(Dataset entries)
○ ○ ○ ○ ○
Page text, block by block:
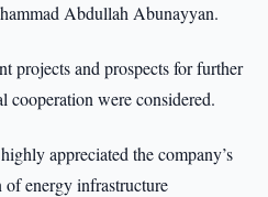
Abdullah Abunayyan.
projects and prospects for further
cooperation were considered.
appreciated the company’s
energy infrastructure
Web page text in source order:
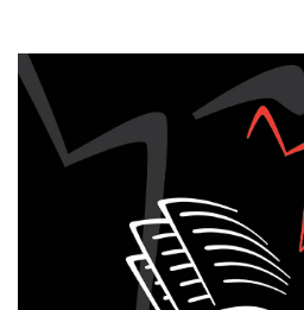
Cover image
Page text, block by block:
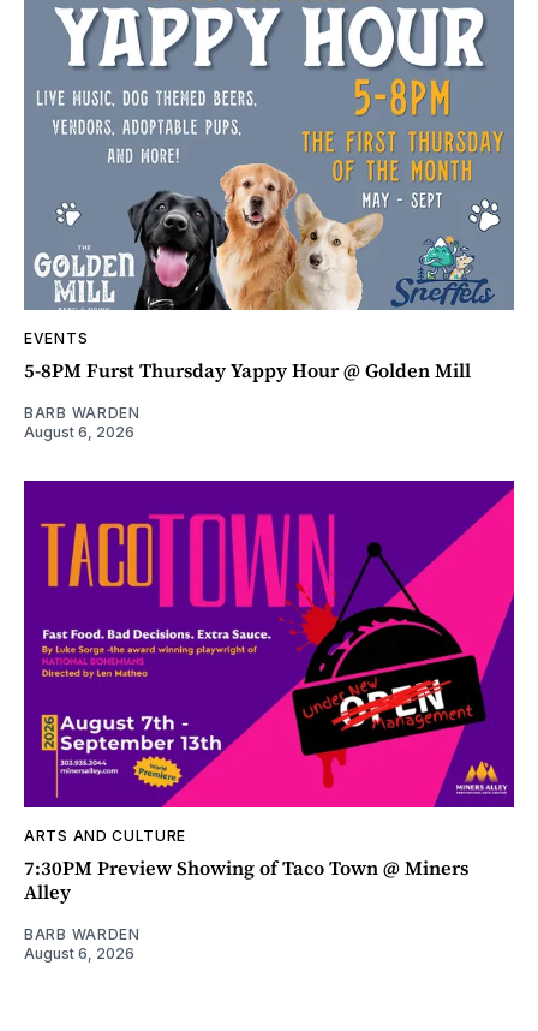
EVENTS
5-8PM Furst Thursday Yappy Hour @ Golden Mill
BARB WARDEN
August 6, 2026
ARTS AND CULTURE
7:30PM Preview Showing of Taco Town @ Miners
Alley
BARB WARDEN
August 6, 2026
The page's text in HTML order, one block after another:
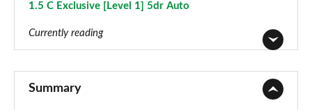
1.5 C Exclusive [Level 1] 5dr Auto
Currently reading
Summary
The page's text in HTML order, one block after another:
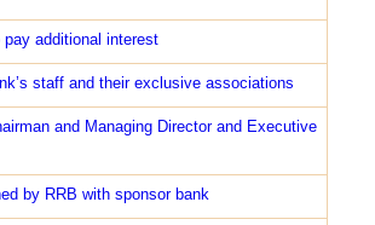
additional interest
staff and their exclusive associations
and Managing Director and Executive
by RRB with sponsor bank
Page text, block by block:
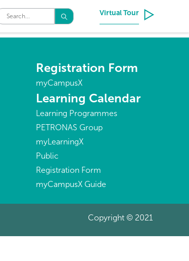
Virtual Tour
Registration Form
myCampusX
Learning Calendar
Learning Programmes
PETRONAS Group
myLearningX
Public
Registration Form
myCampusX Guide
Copyright © 2021
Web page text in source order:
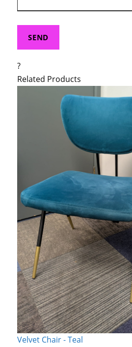
?
Related Products
Velvet Chair - Teal
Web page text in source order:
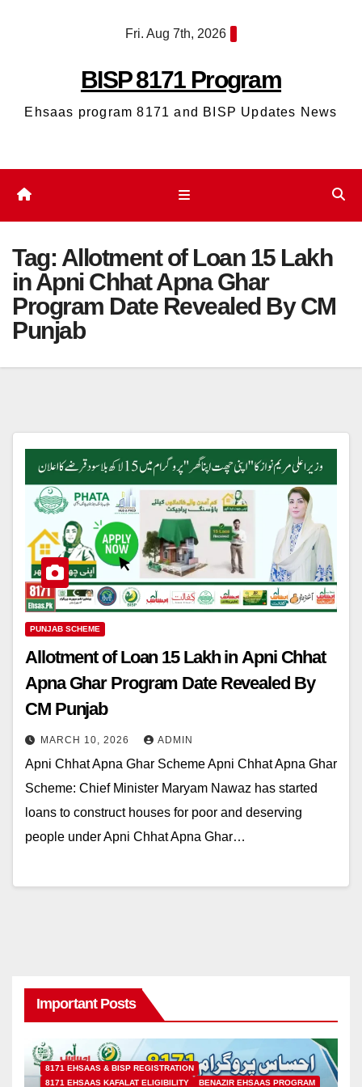
Fri. Aug 7th, 2026
BISP 8171 Program
Ehsaas program 8171 and BISP Updates News
Tag: Allotment of Loan 15 Lakh
in Apni Chhat Apna Ghar
Program Date Revealed By CM
Punjab
PUNJAB SCHEME
Allotment of Loan 15 Lakh in Apni Chhat
Apna Ghar Program Date Revealed By
CM Punjab
MARCH 10, 2026 ADMIN
Apni Chhat Apna Ghar Scheme Apni Chhat Apna Ghar
Scheme: Chief Minister Maryam Nawaz has started
loans to construct houses for poor and deserving
people under Apni Chhat Apna Ghar…
Important Posts
8171 EHSAAS & BISP REGISTRATION
8171 EHSAAS KAFALAT ELIGIBILITY
BENAZIR EHSAAS PROGRAM
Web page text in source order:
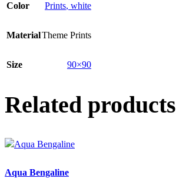
Color
Prints, white
MaterialTheme Prints
Size 90×90
Related products
Aqua Bengaline
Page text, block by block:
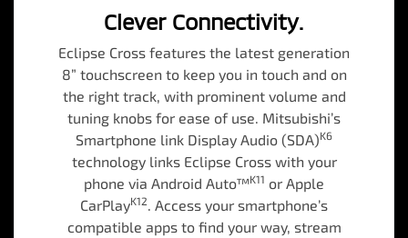
Clever Connectivity.
Eclipse Cross features the latest generation
8” touchscreen to keep you in touch and on
the right track, with prominent volume and
tuning knobs for ease of use. Mitsubishi’s
Smartphone link Display Audio (SDA)K6
technology links Eclipse Cross with your
phone via Android Auto™K11 or Apple
CarPlayK12
. Access your smartphone’s
compatible apps to find your way, stream
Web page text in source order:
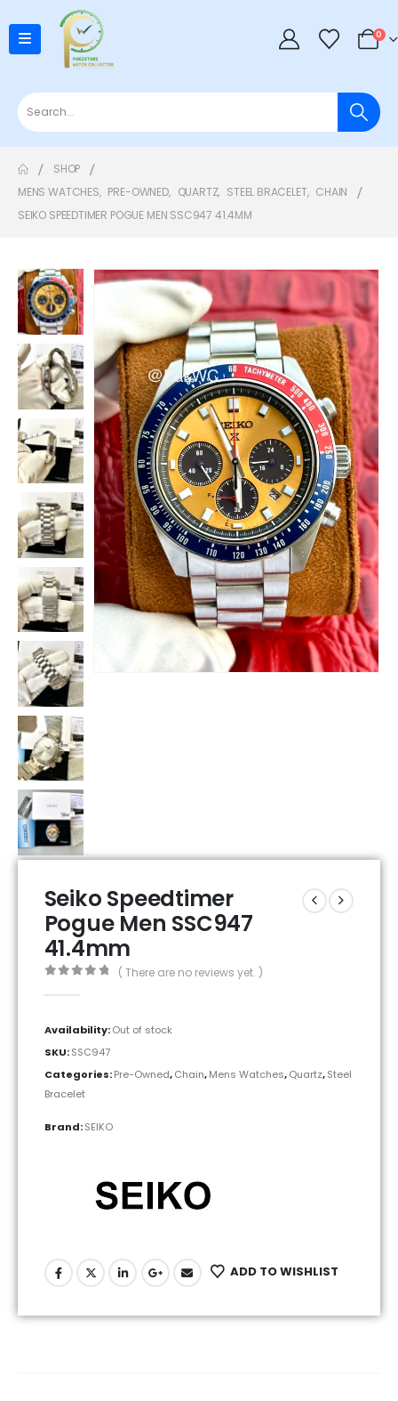
0
SHOP
MENS WATCHES, PRE-OWNED, QUARTZ, STEEL BRACELET, CHAIN
SEIKO SPEEDTIMER POGUE MEN SSC947 41.4MM
Seiko Speedtimer
Pogue Men SSC947
41.4mm
( There are no reviews yet. )
Availability:Out of stock
SKU:SSC947
Categories:Pre-Owned,Chain,Mens Watches,Quartz,Steel
Bracelet
Brand:SEIKO
ADD TO WISHLIST
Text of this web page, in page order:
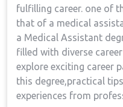
fulfilling career. one⁣ of
that of a medical
⁢a Medical Assistant
filled with diverse
explore exciting career
this degree,practical
experiences from
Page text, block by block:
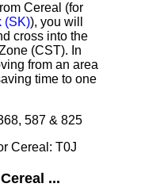
Cereal (for
(SK)), you will
cross into the
(CST). In
from an area
time to one
587 & 825
Cereal: T0J
...
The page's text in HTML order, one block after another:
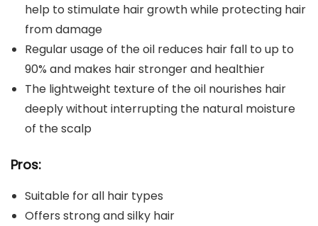
help to stimulate hair growth while protecting hair
from damage
Regular usage of the oil reduces hair fall to up to
90% and makes hair stronger and healthier
The lightweight texture of the oil nourishes hair
deeply without interrupting the natural moisture
of the scalp
Pros:
Suitable for all hair types
Offers strong and silky hair
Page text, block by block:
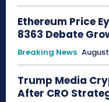
Ethereum Price
8363 Debate
Breaking News
Trump Media
After CRO
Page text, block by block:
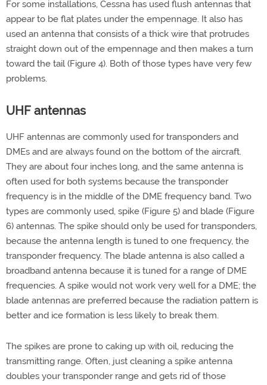
For some installations, Cessna has used flush antennas that
appear to be flat plates under the empennage. It also has
used an antenna that consists of a thick wire that protrudes
straight down out of the empennage and then makes a turn
toward the tail (Figure 4). Both of those types have very few
problems.
UHF antennas
UHF antennas are commonly used for transponders and
DMEs and are always found on the bottom of the aircraft.
They are about four inches long, and the same antenna is
often used for both systems because the transponder
frequency is in the middle of the DME frequency band. Two
types are commonly used, spike (Figure 5) and blade (Figure
6) antennas. The spike should only be used for transponders,
because the antenna length is tuned to one frequency, the
transponder frequency. The blade antenna is also called a
broadband antenna because it is tuned for a range of DME
frequencies. A spike would not work very well for a DME; the
blade antennas are preferred because the radiation pattern is
better and ice formation is less likely to break them.
The spikes are prone to caking up with oil, reducing the
transmitting range. Often, just cleaning a spike antenna
doubles your transponder range and gets rid of those
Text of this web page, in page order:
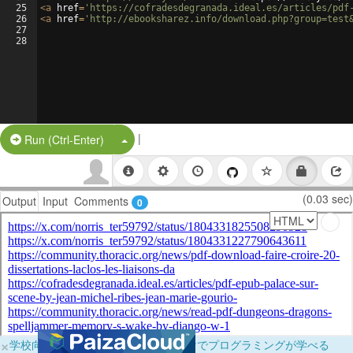
25
26
27
28
<a href= 'https://cofradesdegranada.ideal.es/articles/
<a href= 'http://ebooksharez.info/
Run (Ctrl-Enter) Split Button!
|
Output Input Comments 0 (0.03 sec)
×学校向けに無料提供中！ブラウザだけでプログラミングが学べる
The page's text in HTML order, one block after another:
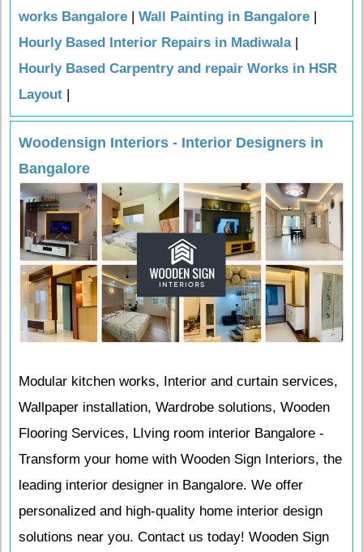
works Bangalore
Wall Painting in Bangalore
Hourly Based Interior Repairs in Madiwala|
Hourly Based Carpentry and repair Works in HSR
Layout
Woodensign Interiors - Interior Designers in
Bangalore
Modular kitchen works, Interior and curtain services,
Wallpaper installation, Wardrobe solutions, Wooden
Flooring Services, LIving room interior Bangalore -
Transform your home with Wooden Sign Interiors, the
leading interior designer in Bangalore. We offer
personalized and high-quality home interior design
solutions near you. Contact us today! Wooden Sign
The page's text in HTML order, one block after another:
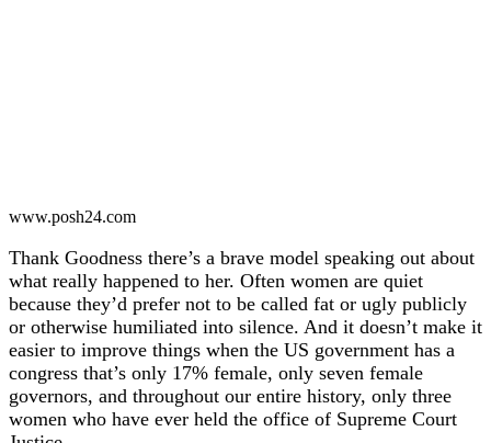
www.posh24.com
Thank Goodness there’s a brave model speaking out about
what really happened to her. Often women are quiet
because they’d prefer not to be called fat or ugly publicly
or otherwise humiliated into silence. And it doesn’t make it
easier to improve things when the US government has a
congress that’s only 17% female, only seven female
governors, and throughout our entire history, only three
women who have ever held the office of Supreme Court
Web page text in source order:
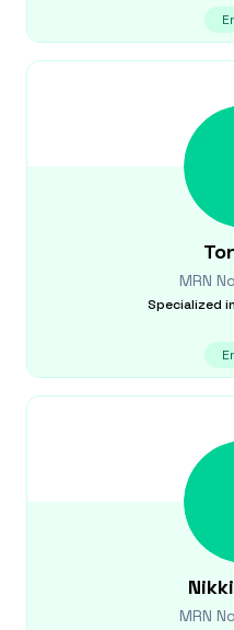
MRN
Specialized in
Nikki
MRN
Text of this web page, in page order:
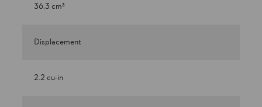
36.3 cm³
Displacement
2.2 cu-in
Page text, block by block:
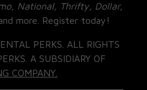
National, Thrifty, Dollar,
more. Register today!
PERKS. ALL RIGHTS
A SUBSIDIARY OF
COMPANY.
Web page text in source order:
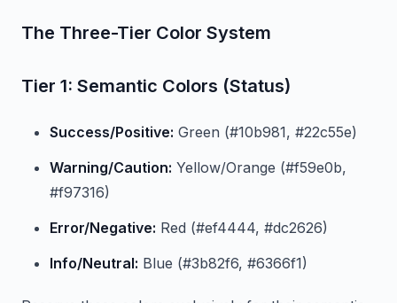
The Three-Tier Color System
Tier 1: Semantic Colors (Status)
Success/Positive: Green (#10b981, #22c55e)
Warning/Caution: Yellow/Orange (#f59e0b,
#f97316)
Error/Negative: Red (#ef4444, #dc2626)
Info/Neutral: Blue (#3b82f6, #6366f1)
○ ○ ○ ○ ○
- [EXERCISE INSTRUCTIONS] Print the records again exactly, without the pictures.

- [RESULT]
Page text, block by block:
Abdullah Abunayyan.
projects and prospects for further
cooperation were considered.
appreciated the company’s
energy infrastructure
Web page text in source order:
Cover image
Page text, block by block:
EVENTS
5-8PM Furst Thursday Yappy Hour @ Golden Mill
BARB WARDEN
August 6, 2026
ARTS AND CULTURE
7:30PM Preview Showing of Taco Town @ Miners
Alley
BARB WARDEN
August 6, 2026
The page's text in HTML order, one block after another:
1.5 C Exclusive [Level 1] 5dr Auto
Currently reading
Summary
The page's text in HTML order, one block after another:
additional interest
staff and their exclusive associations
and Managing Director and Executive
by RRB with sponsor bank
Page text, block by block:
Virtual Tour
Registration Form
myCampusX
Learning Calendar
Learning Programmes
PETRONAS Group
myLearningX
Public
Registration Form
myCampusX Guide
Copyright © 2021
Web page text in source order:
?
Related Products
Velvet Chair - Teal
Web page text in source order:
Fri. Aug 7th, 2026
BISP 8171 Program
Ehsaas program 8171 and BISP Updates News
Tag: Allotment of Loan 15 Lakh
in Apni Chhat Apna Ghar
Program Date Revealed By CM
Punjab
PUNJAB SCHEME
Allotment of Loan 15 Lakh in Apni Chhat
Apna Ghar Program Date Revealed By
CM Punjab
MARCH 10, 2026 ADMIN
Apni Chhat Apna Ghar Scheme Apni Chhat Apna Ghar
Scheme: Chief Minister Maryam Nawaz has started
loans to construct houses for poor and deserving
people under Apni Chhat Apna Ghar…
Important Posts
8171 EHSAAS & BISP REGISTRATION
8171 EHSAAS KAFALAT ELIGIBILITY
BENAZIR EHSAAS PROGRAM
Web page text in source order:
Color
Prints, white
MaterialTheme Prints
Size 90×90
Related products
Aqua Bengaline
Page text, block by block:
Clever Connectivity.
Eclipse Cross features the latest generation
8” touchscreen to keep you in touch and on
the right track, with prominent volume and
tuning knobs for ease of use. Mitsubishi’s
Smartphone link Display Audio (SDA)K6
technology links Eclipse Cross with your
phone via Android Auto™K11 or Apple
CarPlayK12
. Access your smartphone’s
compatible apps to find your way, stream
Web page text in source order:
0
SHOP
MENS WATCHES, PRE-OWNED, QUARTZ, STEEL BRACELET, CHAIN
SEIKO SPEEDTIMER POGUE MEN SSC947 41.4MM
Seiko Speedtimer
Pogue Men SSC947
41.4mm
( There are no reviews yet. )
Availability:Out of stock
SKU:SSC947
Categories:Pre-Owned,Chain,Mens Watches,Quartz,Steel
Bracelet
Brand:SEIKO
ADD TO WISHLIST
Text of this web page, in page order:
fulfilling career. one⁣ of
that of a medical
⁢a Medical Assistant
filled with diverse
explore exciting career
this degree,practical
experiences from
Page text, block by block:
Cereal (for
(SK)), you will
cross into the
(CST). In
from an area
time to one
587 & 825
Cereal: T0J
...
The page's text in HTML order, one block after another:
help to stimulate hair growth while protecting hair
from damage
Regular usage of the oil reduces hair fall to up to
90% and makes hair stronger and healthier
The lightweight texture of the oil nourishes hair
deeply without interrupting the natural moisture
of the scalp
Pros:
Suitable for all hair types
Offers strong and silky hair
Page text, block by block:
Ethereum Price
8363 Debate
Breaking News
Trump Media
After CRO
Page text, block by block:
For some installations, Cessna has used flush antennas that
appear to be flat plates under the empennage. It also has
used an antenna that consists of a thick wire that protrudes
straight down out of the empennage and then makes a turn
toward the tail (Figure 4). Both of those types have very few
problems.
UHF antennas
UHF antennas are commonly used for transponders and
DMEs and are always found on the bottom of the aircraft.
They are about four inches long, and the same antenna is
often used for both systems because the transponder
frequency is in the middle of the DME frequency band. Two
types are commonly used, spike (Figure 5) and blade (Figure
6) antennas. The spike should only be used for transponders,
because the antenna length is tuned to one frequency, the
transponder frequency. The blade antenna is also called a
broadband antenna because it is tuned for a range of DME
frequencies. A spike would not work very well for a DME; the
blade antennas are preferred because the radiation pattern is
better and ice formation is less likely to break them.
The spikes are prone to caking up with oil, reducing the
transmitting range. Often, just cleaning a spike antenna
doubles your transponder range and gets rid of those
Text of this web page, in page order:
25
26
27
28
<a href= 'https://cofradesdegranada.ideal.es/articles/
<a href= 'http://ebooksharez.info/
Run (Ctrl-Enter) Split Button!
|
Output Input Comments 0 (0.03 sec)
×学校向けに無料提供中！ブラウザだけでプログラミングが学べる
The page's text in HTML order, one block after another:
works Bangalore
Wall Painting in Bangalore
Hourly Based Interior Repairs in Madiwala|
Hourly Based Carpentry and repair Works in HSR
Layout
Woodensign Interiors - Interior Designers in
Bangalore
Modular kitchen works, Interior and curtain services,
Wallpaper installation, Wardrobe solutions, Wooden
Flooring Services, LIving room interior Bangalore -
Transform your home with Wooden Sign Interiors, the
leading interior designer in Bangalore. We offer
personalized and high-quality home interior design
solutions near you. Contact us today! Wooden Sign
The page's text in HTML order, one block after another:
www.posh24.com
Thank Goodness there’s a brave model speaking out about
what really happened to her. Often women are quiet
because they’d prefer not to be called fat or ugly publicly
or otherwise humiliated into silence. And it doesn’t make it
easier to improve things when the US government has a
congress that’s only 17% female, only seven female
governors, and throughout our entire history, only three
women who have ever held the office of Supreme Court
Web page text in source order:
MRN
Specialized in
Nikki
MRN
Text of this web page, in page order:
36.3 cm³
Displacement
2.2 cu-in
Page text, block by block:
National, Thrifty, Dollar,
more. Register today!
PERKS. ALL RIGHTS
A SUBSIDIARY OF
COMPANY.
Web page text in source order:
The Three-Tier Color System
Tier 1: Semantic Colors (Status)
Success/Positive: Green (#10b981, #22c55e)
Warning/Caution: Yellow/Orange (#f59e0b,
#f97316)
Error/Negative: Red (#ef4444, #dc2626)
Info/Neutral: Blue (#3b82f6, #6366f1)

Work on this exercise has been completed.